◆ **Activity**:
What's needed is a word-for-word retyping of the entries below, pictures omitted.

◆ **Dataset entries**:
_ _ _ _ _ _ _
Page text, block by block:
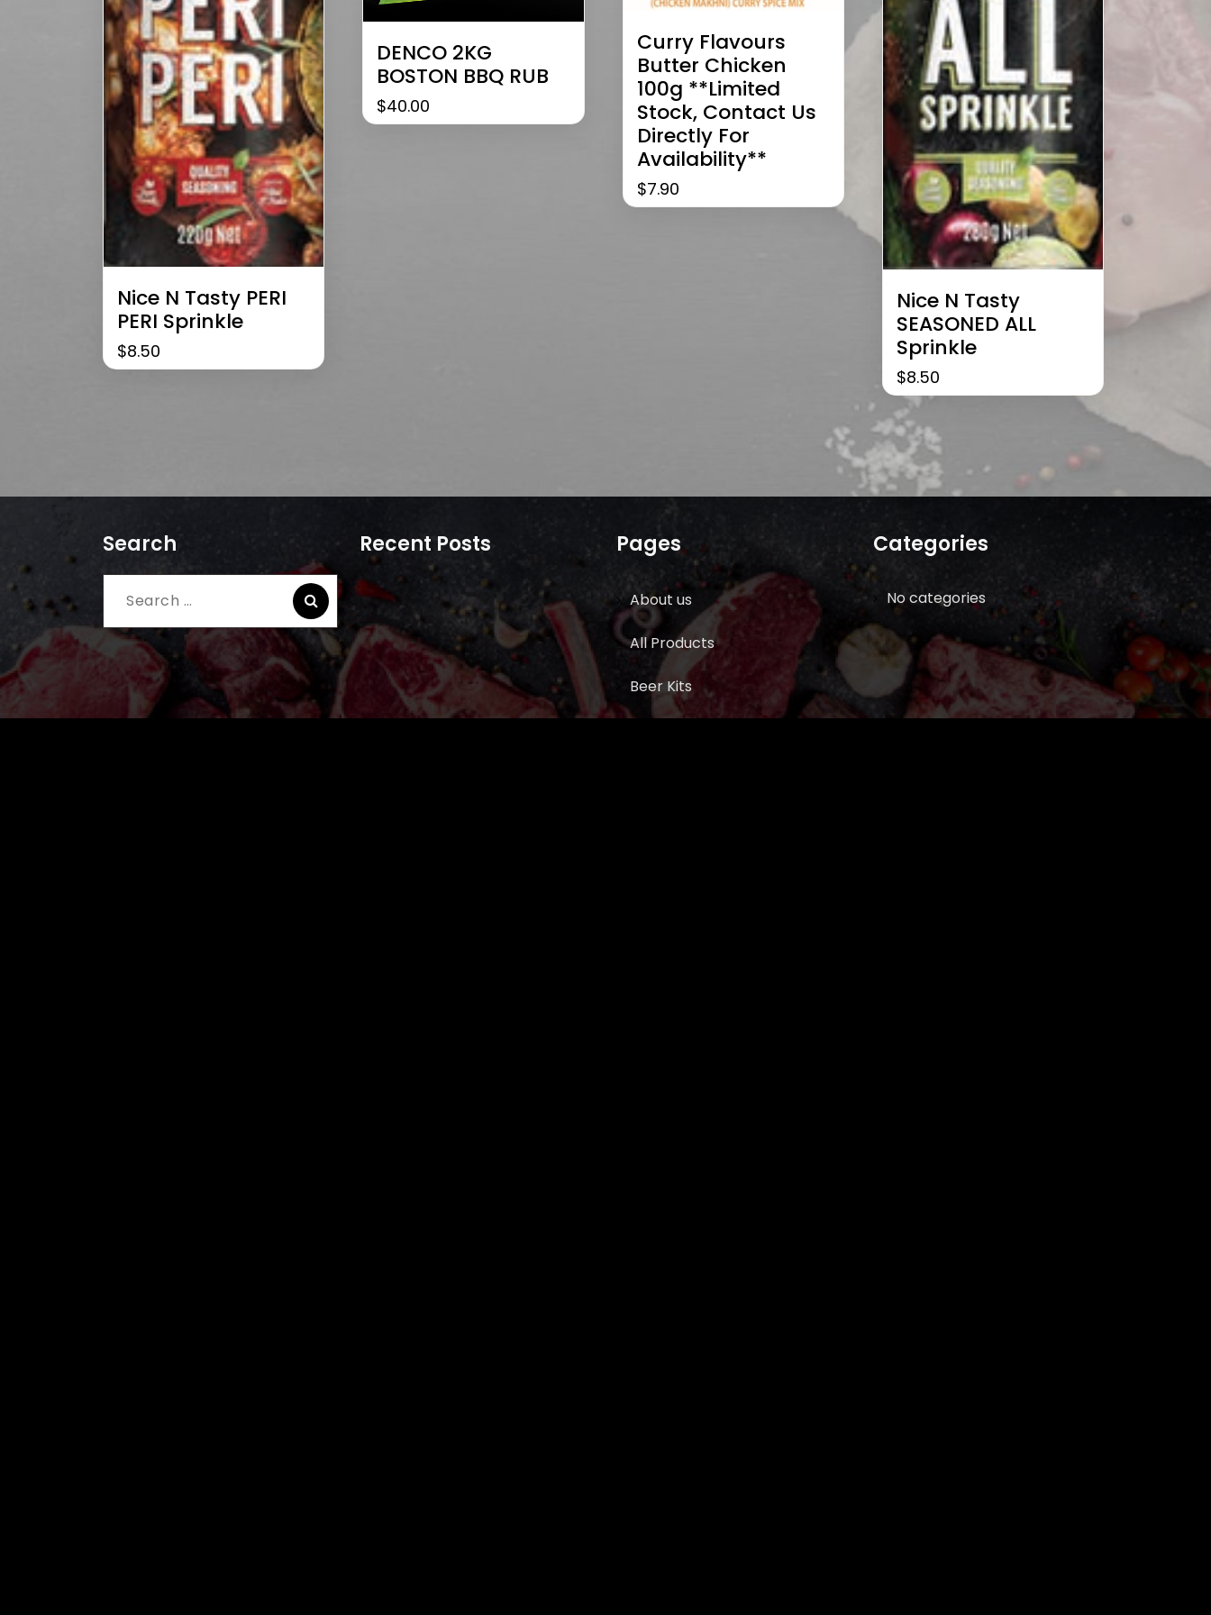
Nice N Tasty PERI
PERI Sprinkle
$8.50
DENCO 2KG
BOSTON BBQ RUB
$40.00
Curry Flavours
Butter Chicken
100g **limited
Stock, Contact Us
Directly For
Availability**
$7.90
Nice N Tasty
SEASONED ALL
Sprinkle
$8.50
Search
Search
for:
Recent Posts Pages
About us
All Products
Beer Kits
Categories
No categories
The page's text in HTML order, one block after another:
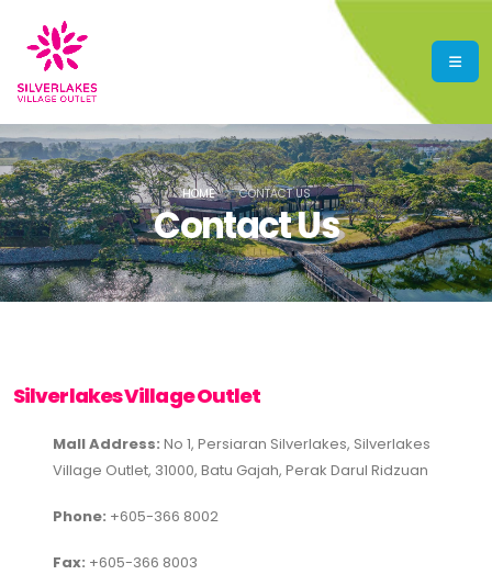
Contact Us
HOME CONTACT US
Silverlakes Village Outlet
Mall Address: No 1, Persiaran Silverlakes, Silverlakes
Village Outlet, 31000, Batu Gajah, Perak Darul Ridzuan
Phone: +605-366 8002
Fax: +605-366 8003
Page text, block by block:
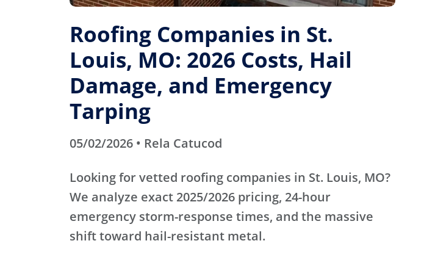
Roofing Companies in St.
Louis, MO: 2026 Costs, Hail
Damage, and Emergency
Tarping
05/02/2026 • Rela Catucod
Looking for vetted roofing companies in St. Louis, MO?
We analyze exact 2025/2026 pricing, 24-hour
emergency storm-response times, and the massive
shift toward hail-resistant metal.
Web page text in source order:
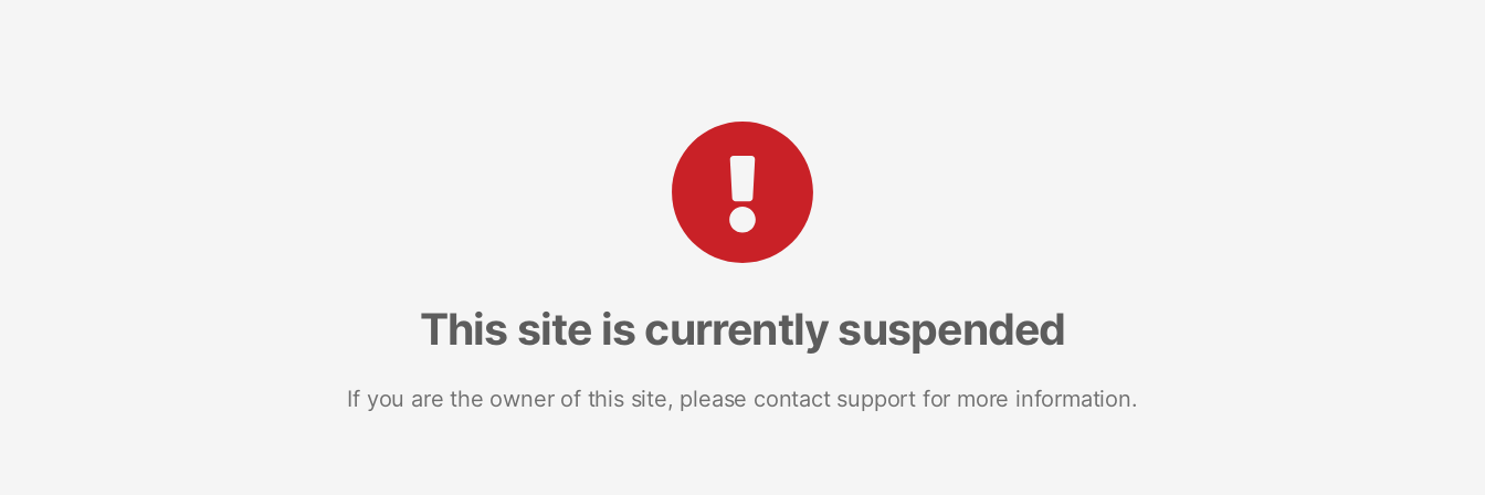
This site is currently suspended
If you are the owner of this site, please contact support for more information.
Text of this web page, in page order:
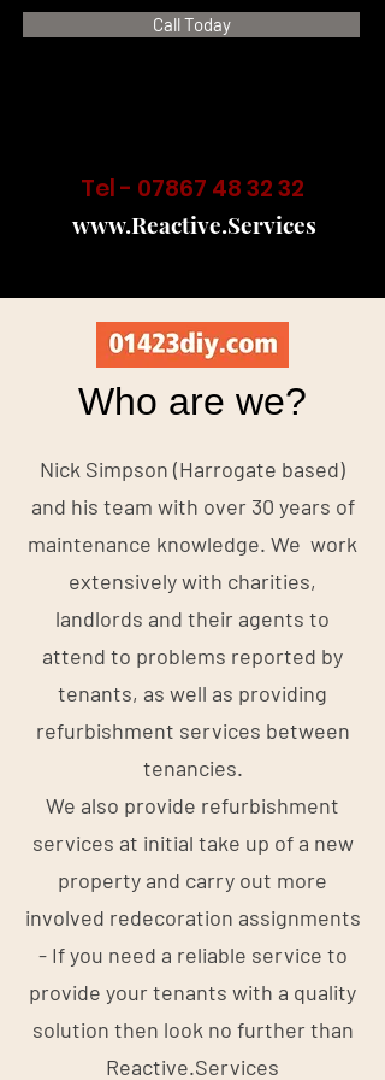
Call Today
www.Reactive.Services
Tel - 07867 48 32 32
Who are we?
Nick Simpson (Harrogate based)
and his team with over 30 years of
maintenance knowledge. We work
extensively with charities,
landlords and their agents to
attend to problems reported by
tenants, as well as providing
refurbishment services between
tenancies.
We also provide refurbishment
services at initial take up of a new
property and carry out more
involved redecoration assignments
- If you need a reliable service to
provide your tenants with a quality
solution then look no further than
Reactive.Services
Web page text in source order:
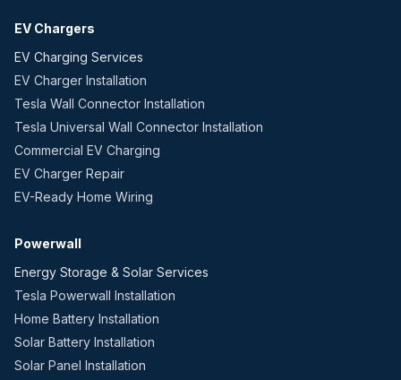
EV Chargers
EV Charging Services
EV Charger Installation
Tesla Wall Connector Installation
Tesla Universal Wall Connector Installation
Commercial EV Charging
EV Charger Repair
EV-Ready Home Wiring
Powerwall
Energy Storage & Solar Services
Tesla Powerwall Installation
Home Battery Installation
Solar Battery Installation
Solar Panel Installation
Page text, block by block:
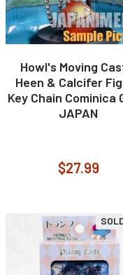
Howl's Moving
Heen & Calcifer
Key Chain Cominica
JAPAN
$27.99
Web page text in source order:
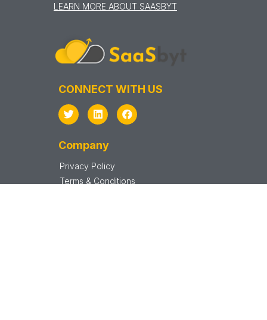
LEARN MORE ABOUT SAASBYT
CONNECT WITH US
Company
Privacy Policy
Terms & Conditions
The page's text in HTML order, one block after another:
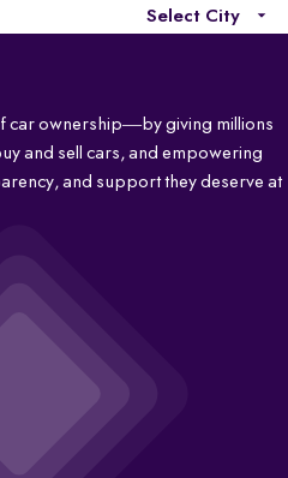
Select City
car ownership—by giving millions
and sell cars, and empowering
and support they deserve at
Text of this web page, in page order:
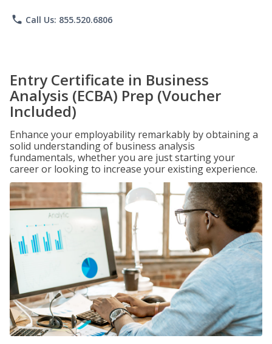
phone Call Us: 855.520.6806
Entry Certificate in Business
Analysis (ECBA) Prep (Voucher
Included)
Enhance your employability remarkably by obtaining a
solid understanding of business analysis
fundamentals, whether you are just starting your
career or looking to increase your existing experience.
_ _ _ _ _ _ _
◆ **Solution for this exercise**:
Page text, block by block:
Nice N Tasty PERI
PERI Sprinkle
$8.50
DENCO 2KG
BOSTON BBQ RUB
$40.00
Curry Flavours
Butter Chicken
100g **limited
Stock, Contact Us
Directly For
Availability**
$7.90
Nice N Tasty
SEASONED ALL
Sprinkle
$8.50
Search
Search
for:
Recent Posts Pages
About us
All Products
Beer Kits
Categories
No categories
The page's text in HTML order, one block after another:
Contact Us
HOME CONTACT US
Silverlakes Village Outlet
Mall Address: No 1, Persiaran Silverlakes, Silverlakes
Village Outlet, 31000, Batu Gajah, Perak Darul Ridzuan
Phone: +605-366 8002
Fax: +605-366 8003
Page text, block by block:
Roofing Companies in St.
Louis, MO: 2026 Costs, Hail
Damage, and Emergency
Tarping
05/02/2026 • Rela Catucod
Looking for vetted roofing companies in St. Louis, MO?
We analyze exact 2025/2026 pricing, 24-hour
emergency storm-response times, and the massive
shift toward hail-resistant metal.
Web page text in source order:
This site is currently suspended
If you are the owner of this site, please contact support for more information.
Text of this web page, in page order:
Call Today
www.Reactive.Services
Tel - 07867 48 32 32
Who are we?
Nick Simpson (Harrogate based)
and his team with over 30 years of
maintenance knowledge. We work
extensively with charities,
landlords and their agents to
attend to problems reported by
tenants, as well as providing
refurbishment services between
tenancies.
We also provide refurbishment
services at initial take up of a new
property and carry out more
involved redecoration assignments
- If you need a reliable service to
provide your tenants with a quality
solution then look no further than
Reactive.Services
Web page text in source order:
EV Chargers
EV Charging Services
EV Charger Installation
Tesla Wall Connector Installation
Tesla Universal Wall Connector Installation
Commercial EV Charging
EV Charger Repair
EV-Ready Home Wiring
Powerwall
Energy Storage & Solar Services
Tesla Powerwall Installation
Home Battery Installation
Solar Battery Installation
Solar Panel Installation
Page text, block by block:
Howl's Moving
Heen & Calcifer
Key Chain Cominica
JAPAN
$27.99
Web page text in source order:
LEARN MORE ABOUT SAASBYT
CONNECT WITH US
Company
Privacy Policy
Terms & Conditions
The page's text in HTML order, one block after another:
Select City
car ownership—by giving millions
and sell cars, and empowering
and support they deserve at
Text of this web page, in page order:
phone Call Us: 855.520.6806
Entry Certificate in Business
Analysis (ECBA) Prep (Voucher
Included)
Enhance your employability remarkably by obtaining a
solid understanding of business analysis
fundamentals, whether you are just starting your
career or looking to increase your existing experience.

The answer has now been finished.